A few inexpensive tools meaningfully reduce your burn risk. Silicone oven mitts grip better when wet and resist heat more consistently than fabric mitts, which can transfer heat through thin spots or lose protection when damp. A fire extinguisher rated for kitchen use (Class K for grease, or a multipurpose Class B that also covers grease) should be mounted on a wall or stored in a cabinet near the stove, not directly behind it where a fire would block your access.

For older adults or anyone with memory challenges, automatic stove shut-off devices use sensors to detect overheating and cut power to the range before a fire starts.
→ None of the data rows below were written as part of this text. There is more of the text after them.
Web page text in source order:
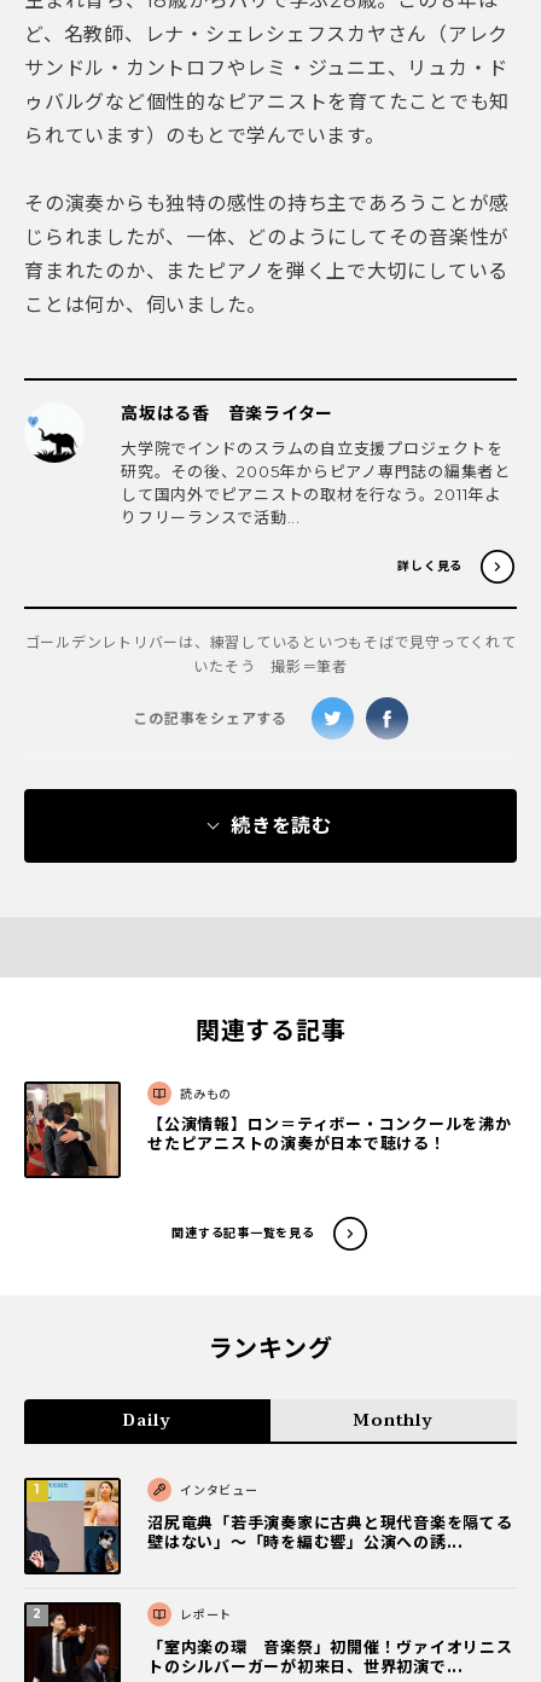
ど、名教師、レナ・シェレシェフスカヤさん（アレク
サンドル・カントロフやレミ・ジュニエ、リュカ・ド
ゥバルグなど個性的なピアニストを育てたことでも知
られています）のもとで学んでいます。
その演奏からも独特の感性の持ち主であろうことが感
じられましたが、一体、どのようにしてその音楽性が
育まれたのか、またピアノを弾く上で大切にしている
ことは何か、伺いました。
高坂はる香 音楽ライター
大学院でインドのスラムの自立支援プロジェクトを
研究。その後、2005年からピアノ専門誌の編集者と
して国内外でピアニストの取材を行なう。2011年よ
りフリーランスで活動...
詳しく見る
ゴールデンレトリバーは、練習しているといつもそばで見守ってくれて
いたそう 撮影＝筆者
この記事をシェアする
続きを読む
関連する記事
読みもの
【公演情報】ロン＝ティボー・コンクールを沸か
せたピアニストの演奏が日本で聴ける！
関連する記事一覧を見る
ランキング
Daily Monthly
インタビュー
沼尻竜典「若手演奏家に古典と現代音楽を隔てる
壁はない」～「時を編む響」公演への誘...
レポート
「室内楽の環 音楽祭」初開催！ヴァイオリニス
トのシルバーガーが初来日、世界初演で...

These require no action from the user, making them practical for people who may forget a burner is on. Induction cooktops are another option worth considering: they heat cookware directly through magnetic fields, so the surface itself stays relatively cool and won’t ignite paper or fabric that touches it.

First Aid for Minor Burns

If you do get burned, hold the affected area under cool (not cold) running water for about 10 minutes. This is the single most effective immediate treatment for a minor burn. Don’t use ice, ice water, or cold water, which can damage tissue further. Don’t apply butter, toothpaste, or oil, all of which trap heat in the skin and increase the injury.

After cooling, cover the burn loosely with a clean, non-stick bandage. Small first-degree burns (red, painful, no blisters) typically heal on their own within a week or two. Burns that blister, cover an area larger than three inches, or affect the hands, face, or joints need professional medical attention.